EXERCISE INPUTS →
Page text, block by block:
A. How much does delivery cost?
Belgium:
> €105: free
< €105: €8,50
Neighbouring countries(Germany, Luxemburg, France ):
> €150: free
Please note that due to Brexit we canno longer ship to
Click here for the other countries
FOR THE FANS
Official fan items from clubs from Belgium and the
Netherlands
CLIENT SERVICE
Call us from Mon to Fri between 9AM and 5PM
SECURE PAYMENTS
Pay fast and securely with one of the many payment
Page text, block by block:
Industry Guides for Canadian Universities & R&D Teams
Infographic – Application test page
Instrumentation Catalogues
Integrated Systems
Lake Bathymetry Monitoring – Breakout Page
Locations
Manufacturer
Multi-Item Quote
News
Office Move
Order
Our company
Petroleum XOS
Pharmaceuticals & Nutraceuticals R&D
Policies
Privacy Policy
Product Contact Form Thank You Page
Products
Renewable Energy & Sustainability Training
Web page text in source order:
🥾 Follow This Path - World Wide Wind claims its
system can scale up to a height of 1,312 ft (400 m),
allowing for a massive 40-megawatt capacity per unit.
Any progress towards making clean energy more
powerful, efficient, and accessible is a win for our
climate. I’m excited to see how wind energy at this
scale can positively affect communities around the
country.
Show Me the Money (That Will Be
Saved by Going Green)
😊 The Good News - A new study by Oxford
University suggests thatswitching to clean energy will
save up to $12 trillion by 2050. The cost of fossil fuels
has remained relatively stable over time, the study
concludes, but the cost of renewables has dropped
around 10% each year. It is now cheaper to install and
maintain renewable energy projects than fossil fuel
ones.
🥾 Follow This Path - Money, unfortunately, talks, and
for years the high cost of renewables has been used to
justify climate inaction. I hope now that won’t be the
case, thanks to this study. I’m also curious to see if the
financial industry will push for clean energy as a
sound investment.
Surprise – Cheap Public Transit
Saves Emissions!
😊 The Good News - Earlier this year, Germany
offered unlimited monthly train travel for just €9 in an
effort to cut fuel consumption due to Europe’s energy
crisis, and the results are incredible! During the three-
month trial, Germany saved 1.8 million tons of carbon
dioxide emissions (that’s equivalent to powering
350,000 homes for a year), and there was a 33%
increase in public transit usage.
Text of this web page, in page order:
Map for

WHAT THE EXERCISE ASKS → Nothing but the lines from the one containing "has remained relatively" through the last line of the data above should be set down, word for word.

TASK OUTPUT →
has remained relatively stable over time, the study
concludes, but the cost of renewables has dropped
around 10% each year. It is now cheaper to install and
maintain renewable energy projects than fossil fuel
ones.
🥾 Follow This Path - Money, unfortunately, talks, and
for years the high cost of renewables has been used to
justify climate inaction. I hope now that won’t be the
case, thanks to this study. I’m also curious to see if the
financial industry will push for clean energy as a
sound investment.
Surprise – Cheap Public Transit
Saves Emissions!
😊 The Good News - Earlier this year, Germany
offered unlimited monthly train travel for just €9 in an
effort to cut fuel consumption due to Europe’s energy
crisis, and the results are incredible! During the three-
month trial, Germany saved 1.8 million tons of carbon
dioxide emissions (that’s equivalent to powering
350,000 homes for a year), and there was a 33%
increase in public transit usage.
Text of this web page, in page order:
Map for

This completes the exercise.